Exercise objective: For the listing below, output exactly the lines from the line with "money back guarantee." up to and including the line with "management at all of our", and no other lines.

Working data:
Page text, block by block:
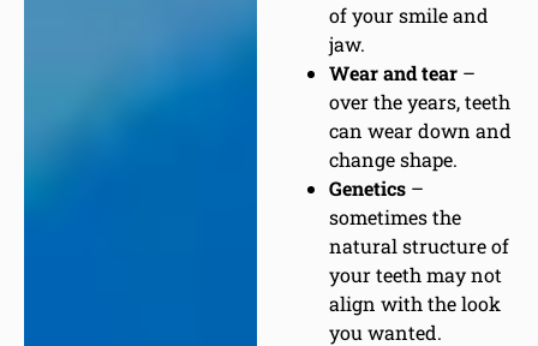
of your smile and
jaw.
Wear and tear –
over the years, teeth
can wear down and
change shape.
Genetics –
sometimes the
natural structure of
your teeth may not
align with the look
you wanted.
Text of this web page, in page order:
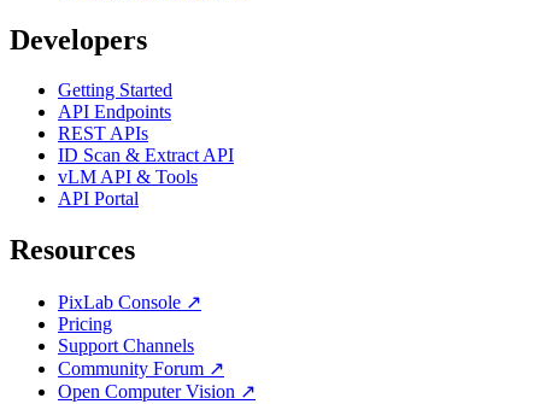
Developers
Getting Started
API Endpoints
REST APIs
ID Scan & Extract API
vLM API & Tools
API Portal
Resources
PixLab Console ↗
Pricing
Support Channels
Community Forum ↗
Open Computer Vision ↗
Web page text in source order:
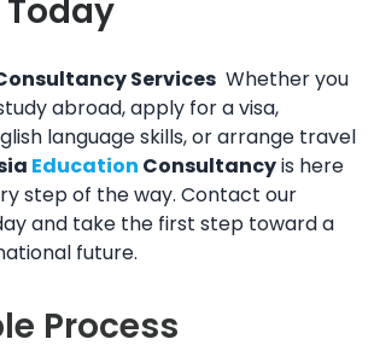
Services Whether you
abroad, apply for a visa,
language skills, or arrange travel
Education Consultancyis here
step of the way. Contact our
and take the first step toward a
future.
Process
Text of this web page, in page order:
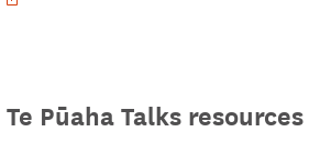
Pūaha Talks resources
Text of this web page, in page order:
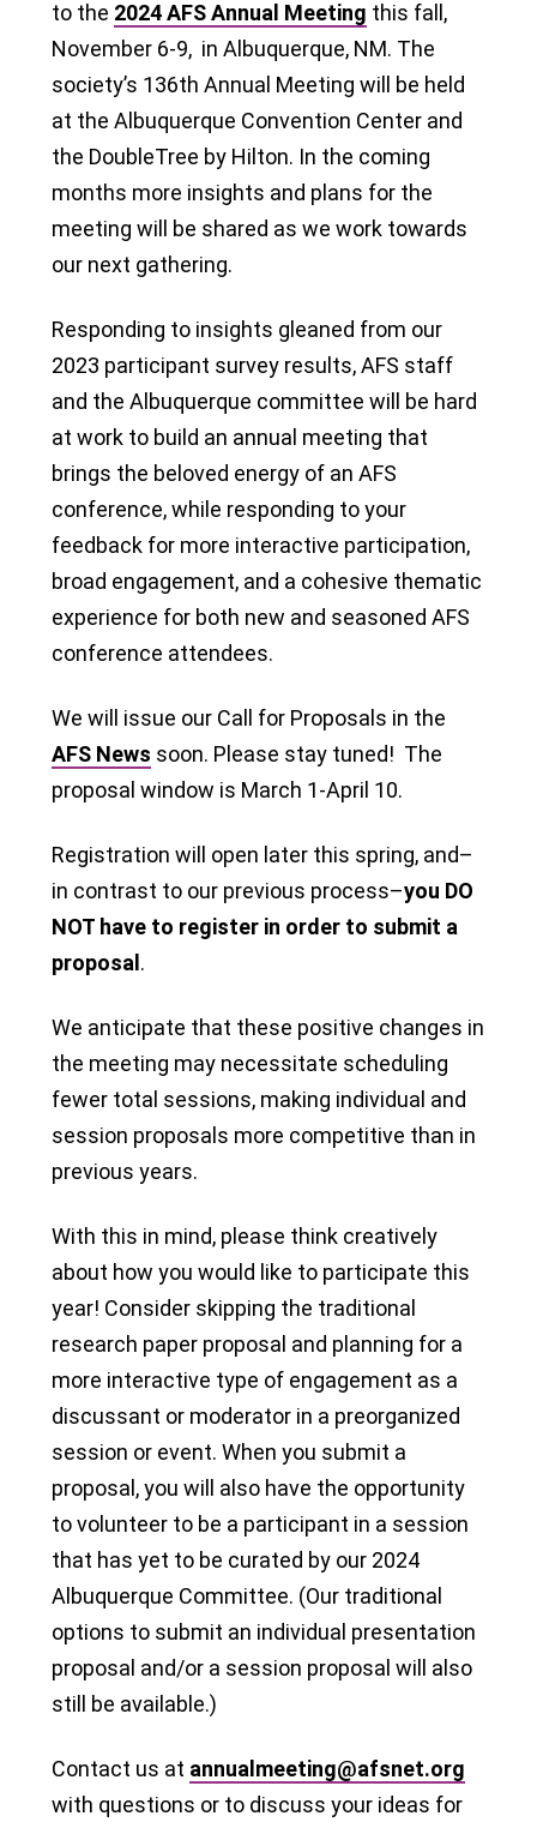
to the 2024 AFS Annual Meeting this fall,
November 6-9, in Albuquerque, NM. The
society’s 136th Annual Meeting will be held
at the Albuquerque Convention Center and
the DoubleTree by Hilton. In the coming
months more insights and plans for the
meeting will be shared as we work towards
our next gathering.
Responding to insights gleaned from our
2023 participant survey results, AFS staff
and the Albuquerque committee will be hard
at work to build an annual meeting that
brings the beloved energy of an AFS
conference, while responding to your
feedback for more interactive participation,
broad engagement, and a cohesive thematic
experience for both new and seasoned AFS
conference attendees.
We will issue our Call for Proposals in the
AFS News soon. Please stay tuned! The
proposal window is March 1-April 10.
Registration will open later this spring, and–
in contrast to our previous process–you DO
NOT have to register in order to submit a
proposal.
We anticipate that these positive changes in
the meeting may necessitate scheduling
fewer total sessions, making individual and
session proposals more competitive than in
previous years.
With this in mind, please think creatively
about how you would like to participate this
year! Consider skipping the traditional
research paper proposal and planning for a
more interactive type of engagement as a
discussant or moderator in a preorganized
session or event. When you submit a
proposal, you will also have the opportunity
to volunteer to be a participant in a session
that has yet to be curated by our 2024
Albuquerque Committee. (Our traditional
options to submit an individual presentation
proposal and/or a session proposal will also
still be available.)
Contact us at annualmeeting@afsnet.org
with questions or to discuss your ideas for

* * *

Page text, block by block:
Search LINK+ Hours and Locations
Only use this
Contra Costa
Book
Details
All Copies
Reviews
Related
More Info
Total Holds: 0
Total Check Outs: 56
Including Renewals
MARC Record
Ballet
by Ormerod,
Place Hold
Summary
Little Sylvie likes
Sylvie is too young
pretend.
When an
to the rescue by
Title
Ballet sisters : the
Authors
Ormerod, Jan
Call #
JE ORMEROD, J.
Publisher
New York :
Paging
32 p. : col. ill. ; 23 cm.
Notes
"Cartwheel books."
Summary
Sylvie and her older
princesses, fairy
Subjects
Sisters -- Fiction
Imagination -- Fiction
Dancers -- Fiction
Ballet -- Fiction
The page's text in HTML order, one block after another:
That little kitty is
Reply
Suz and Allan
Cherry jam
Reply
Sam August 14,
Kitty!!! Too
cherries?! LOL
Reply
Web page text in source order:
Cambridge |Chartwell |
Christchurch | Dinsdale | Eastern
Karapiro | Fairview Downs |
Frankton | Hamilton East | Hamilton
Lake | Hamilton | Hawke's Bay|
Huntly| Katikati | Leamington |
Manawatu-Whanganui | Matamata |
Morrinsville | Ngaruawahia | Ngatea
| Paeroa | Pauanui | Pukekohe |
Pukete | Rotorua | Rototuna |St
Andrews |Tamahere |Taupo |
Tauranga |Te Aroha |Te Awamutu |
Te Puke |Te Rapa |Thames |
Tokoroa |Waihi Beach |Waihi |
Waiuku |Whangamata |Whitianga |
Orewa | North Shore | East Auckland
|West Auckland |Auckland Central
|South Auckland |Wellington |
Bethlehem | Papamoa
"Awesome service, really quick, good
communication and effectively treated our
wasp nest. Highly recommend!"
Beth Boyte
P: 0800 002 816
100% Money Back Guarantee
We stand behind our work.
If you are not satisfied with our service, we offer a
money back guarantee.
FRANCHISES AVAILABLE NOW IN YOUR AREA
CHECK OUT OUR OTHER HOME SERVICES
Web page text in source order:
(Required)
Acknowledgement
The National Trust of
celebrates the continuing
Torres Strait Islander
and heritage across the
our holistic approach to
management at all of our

Exercise output:
money back guarantee.
FRANCHISES AVAILABLE NOW IN YOUR AREA
CHECK OUT OUR OTHER HOME SERVICES
Web page text in source order:
(Required)
Acknowledgement
The National Trust of
celebrates the continuing
Torres Strait Islander
and heritage across the
our holistic approach to
management at all of our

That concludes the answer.